Davvero un tallone d’Achille nei corsi di analisi sensoriale: tutti quelli che sentono “zucchero” possono dire “dolce”, mentre quasi nessuno, assaggiando il glutammato, afferma “umami”.
Ogni volta che lo si nomina, bisogna spiegarne la storia e le caratteristiche, con gli astanti che, con sguardo perplesso, si guardano intorno come se si stesse parlando di una contorta teoria astrofisica anziché di una cosa semplice e palpabile come un sapore.
Eppure l’umami non è tutta questa novità: presentato alla comunità scientifica da Ikeda nel 1912, ci ha dato più di un secolo di tempo per essere integrato nella nostra cultura, e smetterla di essere catalogato come “quello strano sapore giapponese”. In un test con persone di diversa nazionalità, più del 50% dei giapponesi l’ha correttamente riconosciuto, mentre solo il 10% degli statunitensi ha saputo dire cosa fosse. Molti altri, invece, l’hanno confuso col salato.
Come mai? Eppure i cibi dell’ovest del mondo sono ricchissimi di glutammato, e quindi di umami. Pensiamo ai salumi stagionati, ai funghi, al parmigiano, al pomodoro, al brodo di carne della nonna.
Forse proprio il brodo è la risposta.
In una ricerca, è stato analizzato il brodo-base della cucina giapponese, il dashi, realizzato con l’alga konbu e del bonito essiccato, entrambi con alte concentrazioni di glutammato. In confronto, un classico brodo di pollo (che richiede una lunga cottura, e altri ingredienti vegetali).

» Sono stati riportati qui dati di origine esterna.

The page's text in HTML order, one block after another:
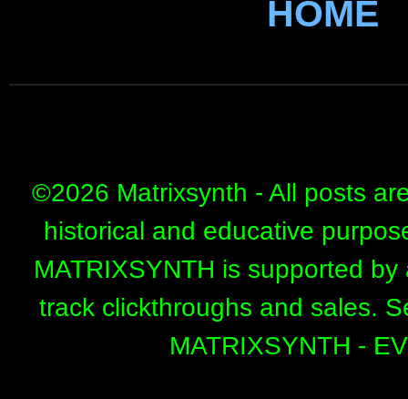
HOME
©2026 Matrixsynth - All posts
historical and educative
MATRIXSYNTH is supported
track clickthroughs and sales.
MATRIXSYNTH -
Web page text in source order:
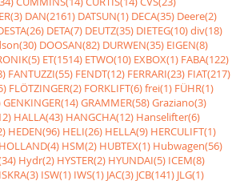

Il risultato, guardando la composizione in amminoacidi liberi, è davvero curioso: la zuppa giapponese è composta quasi esclusivamente di glutammato e aspartato, mentre quella occidentale presenta una grande varietà di amminoacidi, in un pattern molto più vario e complicato.
I giapponesi hanno vita facile, nel riconoscere l’umami: hanno avuto tutta la vita a disposizione per assaggiarlo e riassaggiarlo in purezza e, senza disturbi, hanno imparato a riconoscerlo.
Riusciremo anche noi a farlo entrare nella nostra cultura, riconoscendolo al pari del dolce, e distinguendolo dal salato?